TASK BRIEF:
Using the material below, print a verbatim copy of every line from the one containing "below as (x1, y1, x2, y2)." through the one containing "Where is each", inclusive, and omit the pictures.

DATA FOR THE TASK:
==*==

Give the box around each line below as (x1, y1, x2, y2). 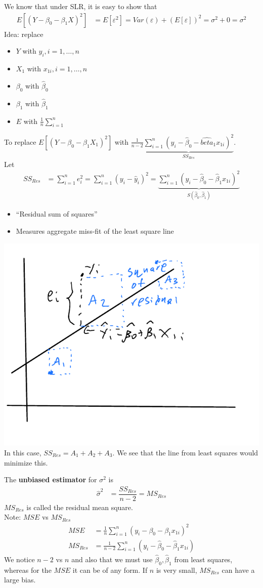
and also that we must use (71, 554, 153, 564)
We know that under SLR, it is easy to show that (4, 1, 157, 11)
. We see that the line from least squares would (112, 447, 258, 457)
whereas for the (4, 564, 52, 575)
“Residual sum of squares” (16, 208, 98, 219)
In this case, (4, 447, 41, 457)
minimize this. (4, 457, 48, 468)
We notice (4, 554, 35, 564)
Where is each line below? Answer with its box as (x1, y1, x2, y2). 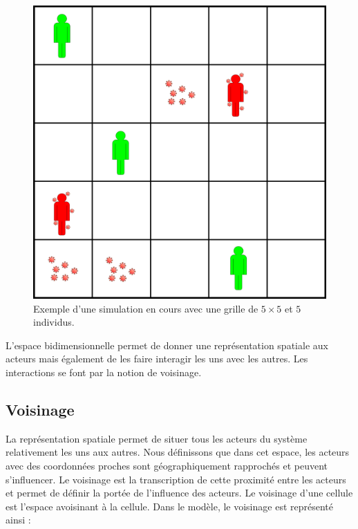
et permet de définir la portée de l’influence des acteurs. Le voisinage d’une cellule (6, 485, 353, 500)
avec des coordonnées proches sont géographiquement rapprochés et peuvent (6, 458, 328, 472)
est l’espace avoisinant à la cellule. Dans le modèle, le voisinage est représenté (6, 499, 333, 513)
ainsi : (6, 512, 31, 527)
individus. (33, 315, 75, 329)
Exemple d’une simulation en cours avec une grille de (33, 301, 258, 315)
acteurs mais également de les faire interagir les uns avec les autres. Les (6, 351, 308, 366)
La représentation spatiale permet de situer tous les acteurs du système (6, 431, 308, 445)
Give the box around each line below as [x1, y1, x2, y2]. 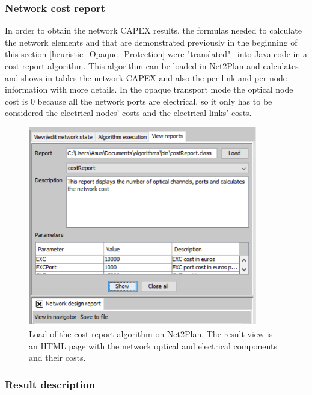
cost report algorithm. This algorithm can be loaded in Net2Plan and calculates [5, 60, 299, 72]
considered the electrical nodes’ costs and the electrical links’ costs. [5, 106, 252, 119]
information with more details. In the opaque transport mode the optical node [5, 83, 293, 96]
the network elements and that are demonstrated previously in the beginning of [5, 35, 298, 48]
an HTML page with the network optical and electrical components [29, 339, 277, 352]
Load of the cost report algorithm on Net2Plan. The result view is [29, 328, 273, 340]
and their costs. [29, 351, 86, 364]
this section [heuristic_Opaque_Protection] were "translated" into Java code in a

==*==

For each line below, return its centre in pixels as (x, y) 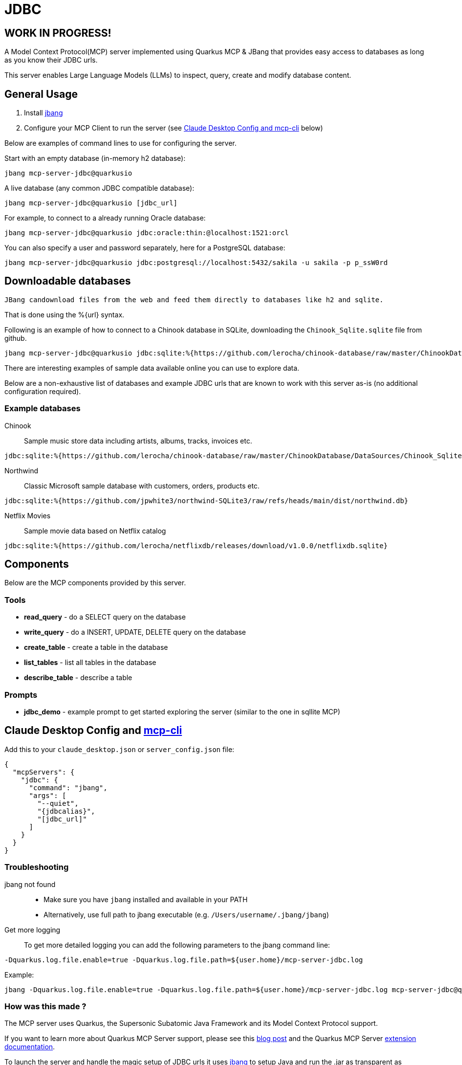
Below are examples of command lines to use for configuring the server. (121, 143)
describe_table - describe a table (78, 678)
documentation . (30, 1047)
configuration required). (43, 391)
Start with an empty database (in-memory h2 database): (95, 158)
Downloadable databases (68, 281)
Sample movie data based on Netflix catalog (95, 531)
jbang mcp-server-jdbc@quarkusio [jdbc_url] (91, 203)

==*==

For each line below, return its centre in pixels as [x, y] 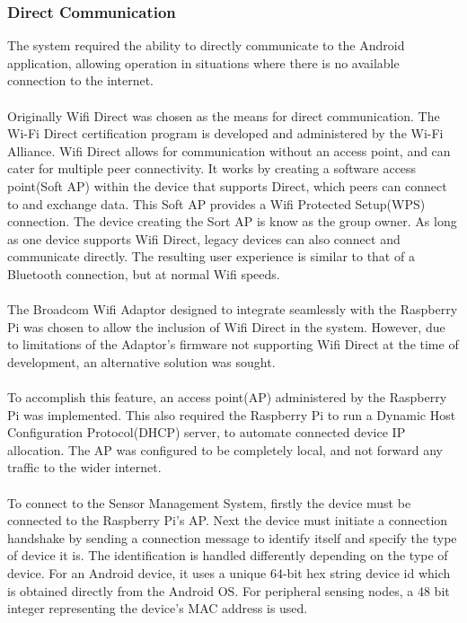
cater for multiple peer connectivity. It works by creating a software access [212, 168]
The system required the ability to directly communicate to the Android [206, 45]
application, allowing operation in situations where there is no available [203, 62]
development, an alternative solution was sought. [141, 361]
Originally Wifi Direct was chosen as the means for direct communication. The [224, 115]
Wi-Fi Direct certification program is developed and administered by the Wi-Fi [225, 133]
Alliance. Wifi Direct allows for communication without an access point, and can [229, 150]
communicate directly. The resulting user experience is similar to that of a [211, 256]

==*==

ANSWER BOX:
Give the box around each line below as (x1, y1, x2, y2). 
and also that we must use (71, 554, 153, 564)
We know that under SLR, it is easy to show that (4, 1, 157, 11)
. We see that the line from least squares would (112, 447, 258, 457)
whereas for the (4, 564, 52, 575)
“Residual sum of squares” (16, 208, 98, 219)
In this case, (4, 447, 41, 457)
minimize this. (4, 457, 48, 468)
We notice (4, 554, 35, 564)
Where is each line below? Answer with its box as (x1, y1, x2, y2). 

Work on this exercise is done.